Anggapan pribadi ini sayangnya juga disusul dengan anggapan superioritas laki-laki dalam olahraga. Walhasil banyak perempuan jadi enggan bahkan tidak suka melakukan atau terlibat dalam aktivitas yang membutuhkan kemampuan tubuhnya sendiri. Ini tercermin dari data minimnya keterlibatan anak perempuan dalam berolahraga di Perancis.

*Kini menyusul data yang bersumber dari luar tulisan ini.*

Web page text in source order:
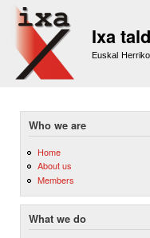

Dikutip dari tulisan Zelie Heran dan Emilie Faucheux dari DLA Piper, firma hukum asal Inggris, di Prancis hanya 20 persen anak perempuan berusia antara 11 dan 14 tahun yang memenuhi rekomendasi Organisasi Kesehatan Dunia untuk melakukan aktivitas fisik seperti berolahraga selama 60 menit setiap hari. Ini lalu disusul dengan dan sepertiga anak perempuan sekolah menengah pertama tidak lagi berpartisipasi dalam olahraga apa pun pada usia 9 tahun.
Permasalahan tentang tubuh perempuan dikontrol secara sosial dan ruang publik yang masih didominasi oleh laki-laki tentu butuh penyelesaian tepat dan sensitif gender. Setidaknya ada tiga cara yang Magdalene rangkum dari tulisan Heran dan Faucheux serta Learning through Landscapes, kegiatan amal Inggris yang bergerak di peningkatan akses pembelajaran dan bermain.
Pertama, menghapus stereotip gender dalam unit keluarga. Stereotip tradisional tentang maskulinitas dan feminitas merugikan kita semua. Kita bisa mulai dengan mengingatkan anak-anak sejak kecil untuk tidak takut melakukan banyak hal. Berlari-larian, bermain lumpur, atau melakukan aktivitas fisik itu untuk semua orang bukan gender tertentu.
Kedua, mendorong sekolah untuk memberikan anak perempuan memiliki kebebasan untuk belajar dan bermain di luar ruangan tanpa tekanan. Misalnya pihak sekolah harus memastikan seragam, peralatan olahraga, dan jadwal sekolah memfasilitasi olahraga dan bermain untuk anak perempuan, bukannya membatasi mereka.
Ketiga, mendorong ruang publik yang aman dari pelecehan seksual. Keenganan anak perempuan menggunakan ruang publik salah satunya karena dinilai tidak aman untuk mereka. Sudah jadi tanggung jawab kolektif bagi masyarakat untuk memberi penyadaran bagi laki-laki untuk tidak melakukan pelecehan seksual pada perempuan di ruang publik.
Salah satu caranya bisa dengan kampanye. Adidas misalnya baru-baru ini meluncurkan The Ridiculous Run yang bertujuan untuk mendorong kesadaran masyarakat tentang tantangan yang dihadapi perempuan saat berolahraga di ruang publik dan mendorong laki-laki untuk mendidik diri mereka sendiri tentang masalah ini sehingga mereka bisa jadi sekutu yang baik.
Keempat, mendorong perencanaan kota dapat yang lebih inklusif gender. Pemerintah kota Barcelona misalnya sudah melakukan ini dengan mengintegrasikan perspektif gender ke dalam semua kebijakan perencanaan kota untuk mewujudkan kota yang lebih adil, lebih setara, dan lebih aman.
Hal ini termasuk mempertimbangkan detail-detail kecil seperti penempatan bangku dan penyeberangan zebra, serta proyek-proyek yang lebih besar seperti renovasi lingkungan. Strategi ini mengakui peran perempuan di ruang publik dan mendorong universalisasi nilai-nilai kepedulian, menerapkannya pada ekosistem kota (manusia, masyarakat, dan alam).